12Luciana Radut-Gaghi : L’espace public est bondé de références plus ou moins heureuses à la diplomatie. Vous le décrivez bien dans le passage suivant :
En France, quand on entend diplomatie, on pense à Ferrero Rocher, à la publicité culte des années 1980. La diplomatie est moins connue que fantasmée. Coincé entre salons et manières, on pense que le diplomate ne fait rien, jusque tard le soir. Si vous prenez les pages jaunes du bottin, ce cliché vous donne en partie raison avec la tournée des diplomates : Parisien, vous pourrez prendre un café au Diplomate, 70, rue de Turenne, un bock à la brasserie le Diplomate, 110, boulevard de Courcelles, puis alors terminer la soirée au Diplomate, 49, avenue de La Bourdonnais. Ravitaillement clopes et cigares (au cas où) au Diplomate, 252, rue de la Convention. À la campagne, le diplomate est un gâteau au chocolat, d’une simplicité déconcertante, qui ne demande aucune cuisson. Il faudra juste se montrer patient : il doit reposer au frais pendant quatre heures.
Ma mission aura consisté à habiter un coin du monde où l’on entend encore les autres se battre. La réalité est à couper au couteau, pleine des lendemains d’une révolution libyenne.
La diplomatie est une école du futur mais elle oblige à vivre dans le présent. Elle tient de l’artisanat, du devoir et de la prédiction. Tout se passe comme si on cherchait à tâtons un objet dont on n’a pas l’entier signalement.
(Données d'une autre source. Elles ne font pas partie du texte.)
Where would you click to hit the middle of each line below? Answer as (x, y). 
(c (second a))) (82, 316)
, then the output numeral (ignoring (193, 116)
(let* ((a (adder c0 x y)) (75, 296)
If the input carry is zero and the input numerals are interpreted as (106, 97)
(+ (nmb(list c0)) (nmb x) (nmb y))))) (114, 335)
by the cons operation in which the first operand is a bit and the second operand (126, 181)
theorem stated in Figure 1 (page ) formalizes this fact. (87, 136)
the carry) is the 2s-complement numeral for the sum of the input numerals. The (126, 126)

Une attente avec cause et espoir.
14Ce mélange des genres, ces quiproquos de vocabulaire, servent-ils la diplomatie ou non ?
15Emmanuel Rimbert : Il existe plusieurs acceptions du mot « diplomatie », je m’en amuse dans le journal. Il y a un sens vulgaire du mot et il y a le métier qui est finalement devenu assez technique. J’essaie de jouer sur les clichés qui ont la vie dure.
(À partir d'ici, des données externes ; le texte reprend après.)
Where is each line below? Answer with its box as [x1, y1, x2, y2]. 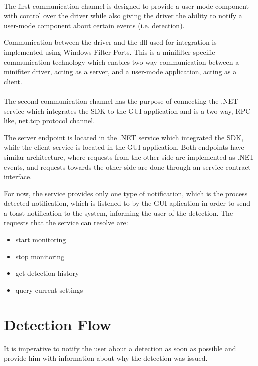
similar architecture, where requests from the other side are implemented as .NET [4, 151, 255, 162]
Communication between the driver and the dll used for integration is [4, 37, 217, 47]
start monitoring [15, 234, 66, 245]
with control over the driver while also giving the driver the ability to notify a [4, 10, 242, 21]
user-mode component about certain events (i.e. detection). [4, 20, 185, 30]
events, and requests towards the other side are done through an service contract [4, 161, 251, 172]
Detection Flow [4, 314, 111, 334]
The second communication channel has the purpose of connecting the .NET [4, 95, 238, 106]

16Luciana Radut-Gaghi : En fin de compte, après la lecture de votre livre, on se demande quelle est la place du diplomate : acteur, auteur, participant, interprète, analyste de la réalité ? Vous choisissez un mode littéraire pour communiquer votre expérience. Y a-t-il là une transgression des frontières ? Une incursion dans une réalité secrète ? Ou au contraire une ouverture au public de questions qui concernent tout le monde ?
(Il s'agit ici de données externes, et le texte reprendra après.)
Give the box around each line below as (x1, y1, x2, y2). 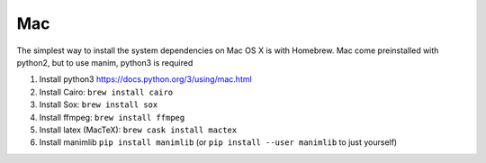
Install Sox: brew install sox (39, 99, 158, 110)
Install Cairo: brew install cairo (39, 86, 174, 97)
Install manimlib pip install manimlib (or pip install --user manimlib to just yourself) (39, 137, 398, 148)
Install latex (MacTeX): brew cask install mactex (39, 124, 238, 135)
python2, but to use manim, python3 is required (16, 57, 193, 68)
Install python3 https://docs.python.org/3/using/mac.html (39, 74, 252, 85)
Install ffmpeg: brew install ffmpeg (39, 112, 185, 122)

17Emmanuel Rimbert : Nommé à Tripoli après la chute de Kadhafi, j’observe, comme un personnage éberlué de Fernando Pessoa, les frémissements du printemps libyen, mais aussi l’émergence dangereuse des Katibas, ces milices qui s’emparent peu à peu du pouvoir pour devenir de redoutables mafias opposées au gouvernement. C’est le récit d’un « diplomate littéraire » qui décrit le basculement de la Libye, c’est le journal d’un homme seul dans un pays en guerre. C’est la vie quotidienne, dérisoire et fragmentée, d’un témoin de l’Histoire. D’une histoire que j’ai voulue à la portée de tous. Je rappelle que les chancelleries ne sont pas des salons de thé et que la vie de diplomate n’est pas le long fleuve tranquille que l’on imagine parfois.
18C’est un journal mêlant choses vues, analyses géopolitiques, considérations littéraires et confessions. En exergue du livre, je cite Mallarmé : « Il faut quelques secondes pour effacer un monde. » Tout est dit.